Dans le partage initial entre les deux régions, il espérait aussi « un spectacle exceptionnel » pour la cérémonie de clôture des Jeux, face à la baie des Anges, à Nice. « à partir du moment où vous perdez Nice, je ne vois pas très bien comment vous pouvez mettre la soirée de clôture à Nice », estime Renaud Muselier. Lui espère encore conserver un événement suivi par plus de 600 millions de téléspectateurs dans le monde, « ou bien à Marseille au Vélodrome, ou bien autour du lac de Serre-Ponçon ». Mais il craint la réticence des instances olympiques, tandis que l’adjoint marseillais aux sports, Eric Méry (Madmars), indique ne pas avoir été informé d’une telle hypothèse.
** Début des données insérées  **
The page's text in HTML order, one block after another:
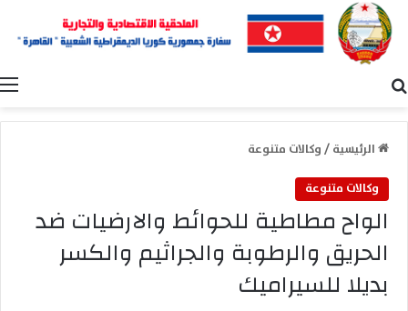
الرئيسية/وكالات متنوعة
وكالات متنوعة
الواح مطاطية للحوائط والارضيات ضد
الحريق والرطوبة والجراثيم والكسر
بديلا للسيراميك
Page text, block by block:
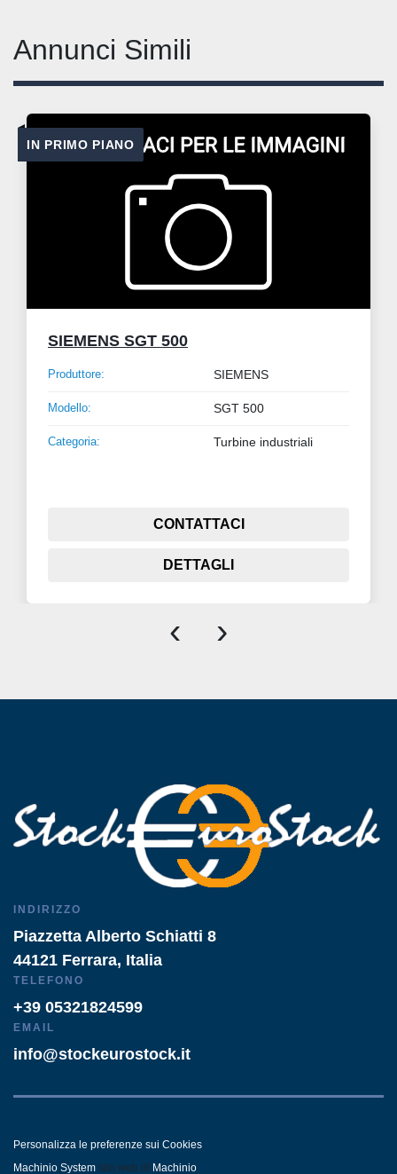
Annunci Simili
IN PRIMO PIANO
SIEMENS SGT 500
Produttore: SIEMENS
Modello: SGT 500
Categoria: Turbine industriali
CONTATTACI
DETTAGLI
‹ ›
INDIRIZZO
Piazzetta Alberto Schiatti 8
44121 Ferrara, Italia
TELEFONO
+39 05321824599
EMAIL
info@stockeurostock.it
Personalizza le preferenze sui Cookies
Machinio System sito web di Machinio
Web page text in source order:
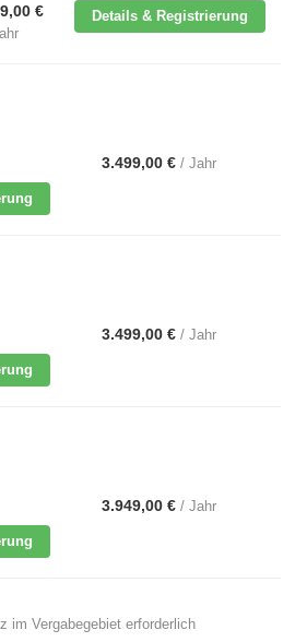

Surtout s’ajoutent des craintes pour le financement de la Ligne nouvelle Provence-Côte d’Azur. Pour accueillir les Jeux, la Région avait obtenu des arbitrages très favorables de l’état, notamment pour la création d’une nouvelle gare proche de l’aéroport de Nice. « Nous continuerons à nous battre pour la Ligne nouvelle, mais il y a des difficultés », reconnaît le président de Région.
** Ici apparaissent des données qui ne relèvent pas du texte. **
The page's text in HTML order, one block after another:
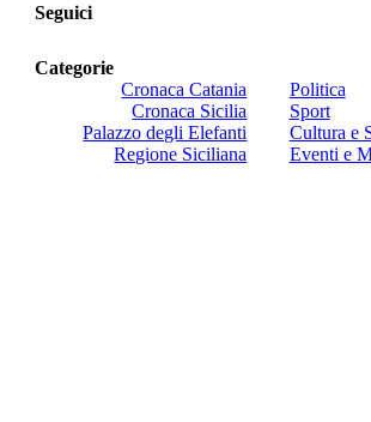
Seguici
Categorie
Cronaca Catania
Cronaca Sicilia
Palazzo degli Elefanti
Regione Siciliana
Politica
Sport
Cultura e
Eventi e
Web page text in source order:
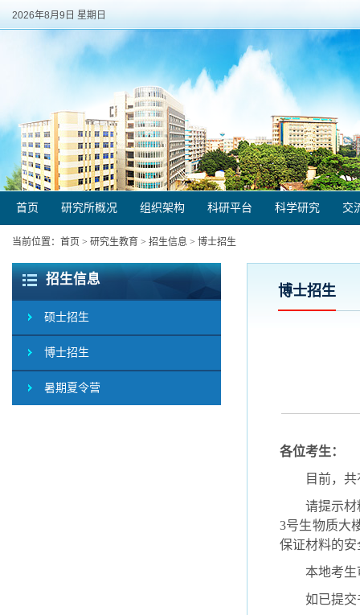
2026年8月9日 星期日
首页 研究所概况 组织架构 科研平台 科学研究 交
当前位置： 首页 > 研究生教育 > 招生信息 > 博士招生
招生信息
硕士招生
博士招生
暑期夏令营
博士招生
各位考生：
目前，
请提示
3号生物质大
保证材料的
本地考生
如已提交
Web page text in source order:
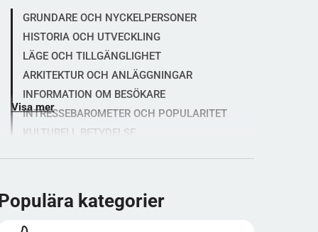
GRUNDARE OCH NYCKELPERSONER
HISTORIA OCH UTVECKLING
LÄGE OCH TILLGÄNGLIGHET
ARKITEKTUR OCH ANLÄGGNINGAR
INFORMATION OM BESÖKARE
INTRESSEBAROMETER OCH POPULARITET
KULTURELL BETYDELSE
TREVLIGT ATT VETA SPECIFIKT FÖR
DENNA STADION
KÄLLHÄNVISNINGAR
Visa mer
kategorier
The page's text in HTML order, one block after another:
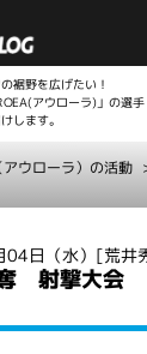
裾野を広げたい！
アウローラ)」の選手
します。
ウローラ）の活動
日（水） [荒井
射撃大会

De quoi comprendre le bras de fer épistolaire mené dans le week-end avec le maire d’extrême droite de Nice, éric Ciotti, auquel il reproche d’avoir fait couler l’implantation olympique sur la Côte d’Azur en refusant la transformation temporaire du stade de l’OGC Nice, l’Allianz Riviera, en patinoire le temps de « 3 à 9 matches ». « Au total, le retrait du pôle glace pourrait ainsi priver Nice et la Région Sud d’un impact global compris entre 800 millions et 1,1 milliard d’euros », comptabilisait, samedi, le président de Région. Des chiffres « extravagants », répliquait le maire niçois (UDR), satisfait de sabrer dans 100 millions d’euros d’investissements pour la municipalité.
« Même sans Nice, l’aventure continue », répète donc ce lundi Renaud Muselier, en remontant le fil de la vingtaine de réunions techniques qui, depuis le 1er avril, ont essayé de trouver une voie de sortie pour répondre aux exigences des fédérations internationales, à commencer par celle de hockey, qui refusait de séparer épreuves masculines et féminines. En vain. « C’est le Comité international olympique qui décide, pas la Région, pas l’état », insiste le président du comité régional olympique Hervé Liberman, élu à la Région, alors que même le président du RN, Jordan Bardella, relayait les accusations ciottistes de « sanction politique ». « éric Ciotti perd les Jeux, qu’il ait le courage de l’assumer », tacle Renaud Muselier, qui balaie encore les craintes environnementales et répète que « le retour de la flamme olympique en France, c’est grâce à nous ».
Trois élus quittent la majorité régionale
Dans la foulée de l’abandon du pôle glace des JO 2030 à Nice, Roger Roux, maire de Beaulieu, Bruno Bettati, maire de La Gaude, et Colette Fabron, maire de Saint-Etienne-de-Tinée, ont annoncé quitter immédiatement la majorité régionale où ils siégeaient, révèle ce samedi Nice Matin. Dans un courrier, ils dénoncent « une incapacité à entendre les avertissements et une tendance à privilégier les postures politiques au détriment de l’intérêt général ». « Ils sont achetés ou menacés par le maire de Nice, réplique Renaud Muselier. Je les ai appelés, ils m’ont dit : je n’ai rien contre toi, mais maintenant j’ai besoin de la Métropole. » Dirigée aujourd’hui par un certain Éric Ciotti (UDR).